— Work task —
Starting with the line that contains "Bounding box of the tote bag?", copy every line through the end of the data below, exactly and with nothing added.

— Dataset —
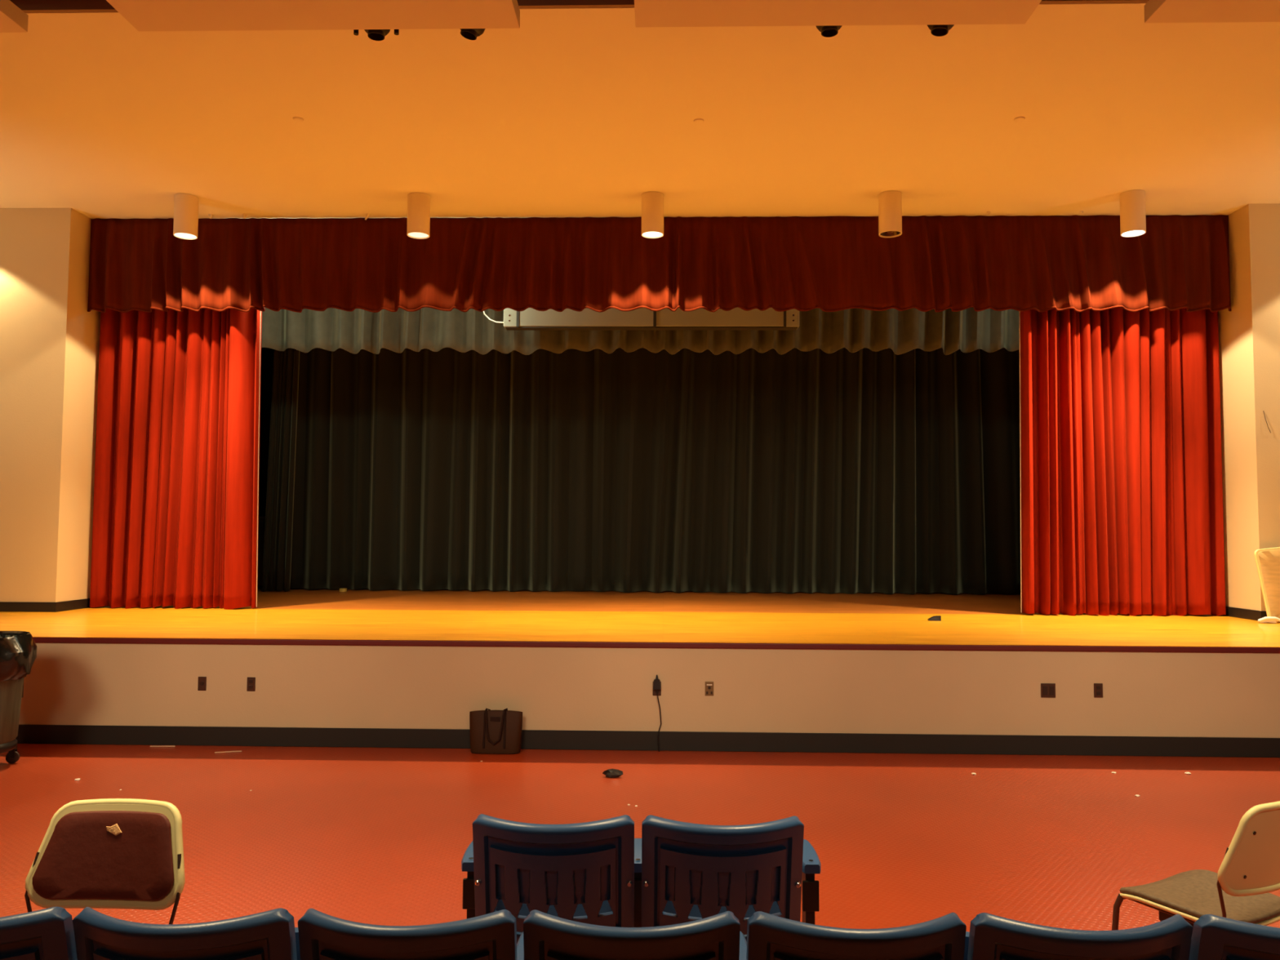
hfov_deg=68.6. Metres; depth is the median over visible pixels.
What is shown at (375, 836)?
floor
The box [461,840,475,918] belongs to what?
armrest
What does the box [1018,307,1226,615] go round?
curtain
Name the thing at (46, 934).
seat
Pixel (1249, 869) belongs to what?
chair
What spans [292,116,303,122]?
cap
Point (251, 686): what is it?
wall outlet
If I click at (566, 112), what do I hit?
ceiling
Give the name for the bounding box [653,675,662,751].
power adapter
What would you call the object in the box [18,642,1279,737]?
wall
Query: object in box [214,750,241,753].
straw
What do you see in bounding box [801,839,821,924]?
armrest
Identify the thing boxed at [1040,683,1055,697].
wall outlet
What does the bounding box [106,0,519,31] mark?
ceiling panel
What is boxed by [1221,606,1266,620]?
baseboard
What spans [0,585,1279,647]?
floor
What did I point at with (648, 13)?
ceiling panel
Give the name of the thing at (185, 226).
ceiling light
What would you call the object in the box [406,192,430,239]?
ceiling light
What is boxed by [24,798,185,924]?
chair
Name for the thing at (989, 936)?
seat
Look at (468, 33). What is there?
spotlight
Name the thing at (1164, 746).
baseboard
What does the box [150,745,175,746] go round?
straw
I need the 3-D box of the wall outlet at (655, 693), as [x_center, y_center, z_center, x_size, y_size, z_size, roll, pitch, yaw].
[0.138,1.704,7.661,0.068,0.114,0.011,0,-3,1]
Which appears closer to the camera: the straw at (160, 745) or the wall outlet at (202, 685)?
the straw at (160, 745)
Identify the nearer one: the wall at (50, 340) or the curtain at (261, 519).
the wall at (50, 340)
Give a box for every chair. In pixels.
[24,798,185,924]
[1111,800,1279,930]
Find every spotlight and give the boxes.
[353,29,399,40]
[459,28,485,39]
[816,25,842,37]
[926,24,954,36]
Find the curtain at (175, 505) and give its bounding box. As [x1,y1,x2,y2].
[89,307,262,608]
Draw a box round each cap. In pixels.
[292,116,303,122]
[693,118,703,124]
[1013,116,1025,122]
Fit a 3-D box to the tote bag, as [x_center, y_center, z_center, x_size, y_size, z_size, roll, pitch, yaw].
[-1.161,2.015,7.540,0.428,0.353,0.163,0,-3,1]
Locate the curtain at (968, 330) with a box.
[261,306,1019,355]
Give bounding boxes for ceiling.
[0,3,1279,218]
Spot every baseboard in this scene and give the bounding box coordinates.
[0,598,89,612]
[15,724,1279,757]
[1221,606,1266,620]
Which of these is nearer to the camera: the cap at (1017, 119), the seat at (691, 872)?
the seat at (691, 872)
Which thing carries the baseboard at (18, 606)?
attached to the wall at (50, 340)
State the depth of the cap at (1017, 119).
8.00 m
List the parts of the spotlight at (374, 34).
yoke knob, yoke knob
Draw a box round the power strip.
[1257,616,1279,623]
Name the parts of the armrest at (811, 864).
post, arm
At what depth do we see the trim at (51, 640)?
7.67 m
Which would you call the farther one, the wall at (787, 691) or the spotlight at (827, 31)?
the wall at (787, 691)
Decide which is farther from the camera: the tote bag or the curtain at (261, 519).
the curtain at (261, 519)
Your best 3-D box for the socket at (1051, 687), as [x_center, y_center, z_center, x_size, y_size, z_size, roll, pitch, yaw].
[3.329,1.702,7.578,0.036,0.072,0.004,0,-3,1]
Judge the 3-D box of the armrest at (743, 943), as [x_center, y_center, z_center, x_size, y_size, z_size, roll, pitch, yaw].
[0.254,1.583,2.455,0.100,0.671,0.322,0,-3,0]
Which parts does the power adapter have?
cord
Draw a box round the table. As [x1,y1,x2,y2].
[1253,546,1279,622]
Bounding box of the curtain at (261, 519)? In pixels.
[257,516,265,585]
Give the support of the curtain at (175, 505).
hanging from the ceiling
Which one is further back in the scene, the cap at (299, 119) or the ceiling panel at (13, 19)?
the cap at (299, 119)
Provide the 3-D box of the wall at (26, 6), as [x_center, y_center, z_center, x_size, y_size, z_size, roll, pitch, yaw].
[0.176,-4.035,6.367,18.600,1.680,0.035,0,-3,1]
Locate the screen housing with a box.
[483,306,799,330]
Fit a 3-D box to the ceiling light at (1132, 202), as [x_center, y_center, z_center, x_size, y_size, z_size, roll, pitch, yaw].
[5.120,-2.769,9.742,0.236,0.426,0.236,0,-3,1]
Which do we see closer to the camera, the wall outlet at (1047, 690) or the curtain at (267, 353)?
the wall outlet at (1047, 690)
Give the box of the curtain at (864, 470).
[289,346,1020,594]
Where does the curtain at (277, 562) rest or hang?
on the floor at (1216, 631)
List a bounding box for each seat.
[0,906,77,959]
[72,906,300,959]
[297,908,516,959]
[472,813,634,943]
[523,909,740,959]
[641,814,804,941]
[746,911,966,959]
[964,912,1192,959]
[1188,914,1279,959]
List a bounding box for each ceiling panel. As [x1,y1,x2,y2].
[0,0,28,32]
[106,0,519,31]
[634,0,1041,26]
[1144,0,1279,22]
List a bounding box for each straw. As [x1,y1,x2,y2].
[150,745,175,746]
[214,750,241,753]
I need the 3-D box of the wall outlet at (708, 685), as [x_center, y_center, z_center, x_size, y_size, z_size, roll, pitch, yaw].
[0.566,1.703,7.649,0.070,0.114,0.014,0,-3,1]
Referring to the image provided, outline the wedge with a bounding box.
[927,615,941,621]
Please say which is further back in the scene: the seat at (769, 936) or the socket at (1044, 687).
the socket at (1044, 687)
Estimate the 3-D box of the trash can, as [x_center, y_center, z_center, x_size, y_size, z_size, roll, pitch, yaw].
[-4.911,1.652,7.006,0.739,0.980,0.699,0,-3,1]
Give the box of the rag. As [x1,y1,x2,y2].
[602,768,622,777]
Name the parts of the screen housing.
power cord
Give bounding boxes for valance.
[87,214,1231,312]
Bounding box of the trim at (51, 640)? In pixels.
[33,637,1279,653]
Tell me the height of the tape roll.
0.045 m
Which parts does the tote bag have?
handle
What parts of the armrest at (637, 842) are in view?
post, arm
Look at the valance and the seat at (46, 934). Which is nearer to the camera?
the seat at (46, 934)
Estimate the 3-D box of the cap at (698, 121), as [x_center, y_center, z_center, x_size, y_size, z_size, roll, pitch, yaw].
[0.506,-3.091,8.082,0.092,0.014,0.092,0,-3,1]
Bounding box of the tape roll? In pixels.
[338,587,346,591]
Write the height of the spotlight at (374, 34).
0.321 m
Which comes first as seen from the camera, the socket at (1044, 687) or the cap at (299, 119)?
the socket at (1044, 687)
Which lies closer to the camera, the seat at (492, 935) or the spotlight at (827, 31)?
the seat at (492, 935)
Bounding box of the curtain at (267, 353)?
[258,347,274,516]
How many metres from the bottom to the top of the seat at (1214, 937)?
0.479 m
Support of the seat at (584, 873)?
attached to the armrest at (467, 862)
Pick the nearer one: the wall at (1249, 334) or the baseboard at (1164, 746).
the baseboard at (1164, 746)
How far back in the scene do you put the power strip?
9.54 m
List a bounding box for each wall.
[0,208,100,602]
[9,0,1148,13]
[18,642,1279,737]
[1217,203,1279,611]
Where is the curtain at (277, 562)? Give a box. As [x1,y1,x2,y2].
[262,347,299,591]
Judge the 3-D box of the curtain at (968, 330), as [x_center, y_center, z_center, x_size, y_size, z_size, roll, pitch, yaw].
[0.213,-2.639,12.011,17.003,2.049,0.248,0,-3,1]
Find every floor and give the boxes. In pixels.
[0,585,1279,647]
[0,743,1279,931]
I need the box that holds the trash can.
[0,631,37,763]
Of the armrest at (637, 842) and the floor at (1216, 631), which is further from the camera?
the floor at (1216, 631)
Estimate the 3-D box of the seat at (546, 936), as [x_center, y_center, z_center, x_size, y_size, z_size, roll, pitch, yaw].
[-0.021,1.303,2.369,0.531,0.479,0.363,0,-3,0]
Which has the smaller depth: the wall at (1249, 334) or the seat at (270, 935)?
the seat at (270, 935)
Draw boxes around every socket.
[1042,685,1047,694]
[1049,685,1053,695]
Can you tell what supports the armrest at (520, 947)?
on the floor at (375, 836)
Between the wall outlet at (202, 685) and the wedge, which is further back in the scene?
the wedge
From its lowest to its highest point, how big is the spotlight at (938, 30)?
0.328 m
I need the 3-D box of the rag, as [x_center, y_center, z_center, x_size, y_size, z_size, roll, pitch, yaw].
[-0.199,2.127,6.809,0.154,0.058,0.066,0,-3,1]
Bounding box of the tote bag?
[469,707,522,754]
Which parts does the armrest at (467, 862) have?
arm, post
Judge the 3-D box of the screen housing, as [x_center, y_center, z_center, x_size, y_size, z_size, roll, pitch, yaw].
[-0.009,-2.816,11.473,3.876,1.956,0.198,0,-3,1]
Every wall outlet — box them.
[197,676,206,690]
[246,677,255,691]
[653,681,661,695]
[705,681,713,695]
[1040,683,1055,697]
[1093,683,1102,697]
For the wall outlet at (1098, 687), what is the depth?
7.57 m

— Result of the exercise —
Bounding box of the tote bag?
[469,707,522,754]
Which parts does the armrest at (467, 862) have?
arm, post
Judge the 3-D box of the screen housing, as [x_center, y_center, z_center, x_size, y_size, z_size, roll, pitch, yaw].
[-0.009,-2.816,11.473,3.876,1.956,0.198,0,-3,1]
Every wall outlet — box them.
[197,676,206,690]
[246,677,255,691]
[653,681,661,695]
[705,681,713,695]
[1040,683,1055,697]
[1093,683,1102,697]
For the wall outlet at (1098, 687), what is the depth?
7.57 m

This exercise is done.